Integrating new context-aware and smart technologies and making them work flawlessly along with existing systems are enormous challenges for the software community. This theme issue presents some of the most recent advances in and applications of software for context-aware and smart healthcare.

In “Healthy Routes in the Smart City: A Context-Aware Mobile Recommender,” Fran Casino and his colleagues describe a system that employs real-time, contextual information from smart cities and user smartphones to recommend healthy routes.

In “In the Pursuit of Hygge Software,” Henrique Vianna and his colleagues discuss two healthcare scenarios in which technology could support social conviviality. Their approach uses distributed technologies to ubiquitously provide treatment for noncommunicable diseases.
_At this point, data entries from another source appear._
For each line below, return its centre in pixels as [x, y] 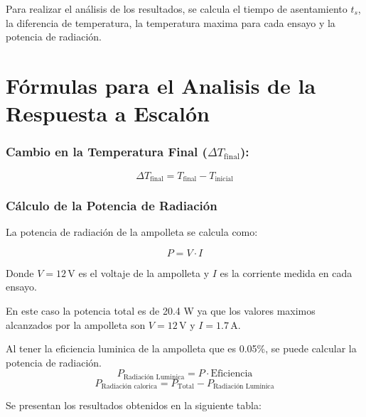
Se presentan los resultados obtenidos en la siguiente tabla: [134, 405]
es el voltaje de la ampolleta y [144, 272]
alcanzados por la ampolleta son [76, 324]
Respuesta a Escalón [108, 113]
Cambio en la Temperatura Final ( [107, 152]
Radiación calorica [129, 387]
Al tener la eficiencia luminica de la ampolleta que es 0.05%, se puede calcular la [181, 348]
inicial [224, 179]

They describe a middleware solution and two applications—an activity reminder and a health advisor.

Finally, in “Crowd-Based Ambient Assisted Living to Monitor the Elderly’s Health Outdoors,” Ana Cristina Garcia and her colleagues present the SafeNeighborhood system. SafeNeighborhood combines data from multiple sensors and collective intelligence to create safer outdoor spaces for the elderly.

The healthcare industry is constantly evolving and adapting to a changing and demanding environment. Thanks to the adoption of technology, our understanding of healthcare provision is transforming at an unprecedented pace. But paradigms such as e-health, m-health, and s-health are possible only if the right software solutions are put in place to guarantee security, dependability, reliability, privacy, and efficiency.

The three context-aware applications described in this issue provide a succinct view of the state of smart healthcare. We hope they also give you a glimpse of the future.